Questo rende necessario il rapporto maschio femmina comunque, anche con due poli di stesso segno sessuale. Quindi, il percorso è sempre maschio femmina. Siccome la nostra società non ha nessun obiettivo direttamente mistico – anche se garantire il lavoro è una maturità di un intero sistema – allo stesso tempo manifestiamo il desiderio di conoscerci afondo se non altro davanti ai temi classici: morte malattia dolore.

Quindi? Molto difficile armonizzare chi blocca di fatto nel diritto qualcosa che è in funzione continua, la nostra stessa cellularità. C’è qualcosa dipiù che il diritto civile e penale. Se il diritto tutelasse l’amore, chi può misurarlo dicono? Eppure l’amore e la vita sono in strettissimo legame di coppia e dal due si passa al tre. È così per le api per i fiori …. non stiamo parlando di dogmi ecclesiali, di laicità o licenziosità. Non è una morale o un progresso sociale, è che abbiamo cominciato socialmente sopprimendo delle funzioni e abbiamo dato alla maturità psichica e spirituale una accezione di un sistema e non personale. Tant’è che si può anche uccidere in vari modi, dalla sedia elettrica all eutanasia e molti sono d’accordo. Il fatto di essere schiavi delle convenzioni anche nell’arte ci mette nel gioco delle parti e così siamo sempre a rivendicare diritti e ad aggrapparci sempre più ai costumi senza sapere il motivo delle debolezze di sistema, malattie psichiche vecchiaia dengenrata, mancanza e perdita del senso del valore in qualsiasi rispetto o senso. Insomma che uno e sottolineo 1 voglia creare un ordine che accontenti tutti va bene a tutti?

Calunnie

Il male d Italia e la causa delle morti dei maestri da Gesù al Buddha … con l’accisa “tanto bisogna morire prima o poi”; è il caso del Buddha che aveva una veneranda età e Socrate che era già da troppo protagonista … e via dicendo. La calunnia ha tante funzioni inconsce di compenso ma di solito è la risposta a un blocco di generazioni l’impossibilità di avviare un vero processo di rinnovamento. Da fatto, socialmente e politicamente sono concessi aumenti e diminuzioni, debiti e crediti cioè la trasformazione della valuta e del valore economico o come accade a Beautiful spostamenti affettivi di settore. Ma lo spostamento non è trasformazione che in un modo, quello della morte naturale. È anche un gioco di potere che non permette “gerarchie sane” cioè differenze di valore tra valori differenti. È un modo di funzionare per nuclei familiari e clan e cosche non per forza mafiose, ma che si servono del capro espiatorio comunque rappresentato per creare stabilità senza un vero fondamento. Anche un partito vero o di fatto può essere irretito e cancellato e in Italia è L ultimo atto di un sistema che ha spazzato via interessa classi dirigenti. Per questo la calunnia come funzione inconscia è utile ad un rinnovamento, se così si puoi dire è permette di mantenere una condizione psichica fisica in aura di rilievo. Spesso si mette nel punto di massima rottura e pressione un cristo e lo si fa anche in muratura. La calunnia risulta una condizione del marketing nella giungla del profitto. Siamo abituati ad apparire per vendere!
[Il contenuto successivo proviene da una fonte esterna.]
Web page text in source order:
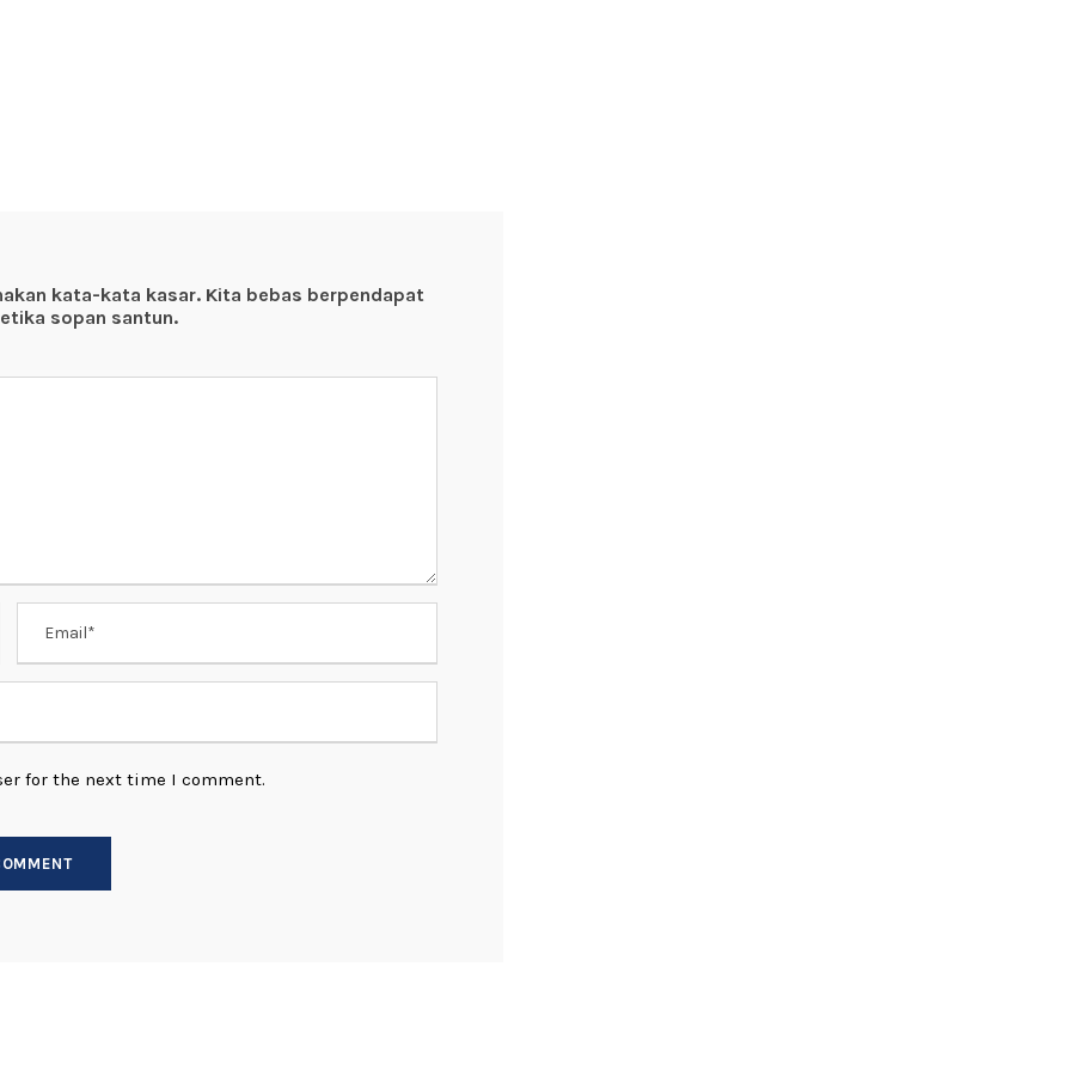
kata-kata kasar. Kita bebas berpendapat
sopan santun.
for the next time I comment.

Lo scacco è l’origine del termine “calunnia”. Dal sanscrito Kali che è la dea della distruzione. Segue wiki: Kālī (devanagari काली) è una divinità femminile hindu, manifestazione terribile, aggressiva e non materna della Dea.[1] Descritta come battagliera e feroce, Kālī (lett.: “La Nera”[2]) è spesso associata al dio Śiva, del quale, in alcuni testi, incarna gli aspetti complementari.
In alcune tradizioni tantriche Kālī è adorata come Realtà Ultima, dea al contempo personale e impersonale, al di sopra di ogni altra divinità e manifestazione del cosmo.[3] I culti di Kālī, in genere non aderenti all’ortoprassi brahmanica[4], sono tuttora vivi in India[5], dove il centro di maggior adorazione è nella città di Calcutta, presso il tempio di Kālīghāt.

Usando un taglio analitico potremmo dire che kali diventa una funzione vicaria dell impossibilità della personalità di compiere il processo di individuazione che maturi nell amore di se e degli altri. Cioè di maturare umanamente essere madri e entrare nella propria arte. Nei mestieri imposti, nei sistemi fordisiti e nelle condizioni di inumanità non è permessa una trasformazione perché il talento e il giudizio di valore non sono nel contratto che è a tempo determinato e sempre meno custodito nel diritto di averlo.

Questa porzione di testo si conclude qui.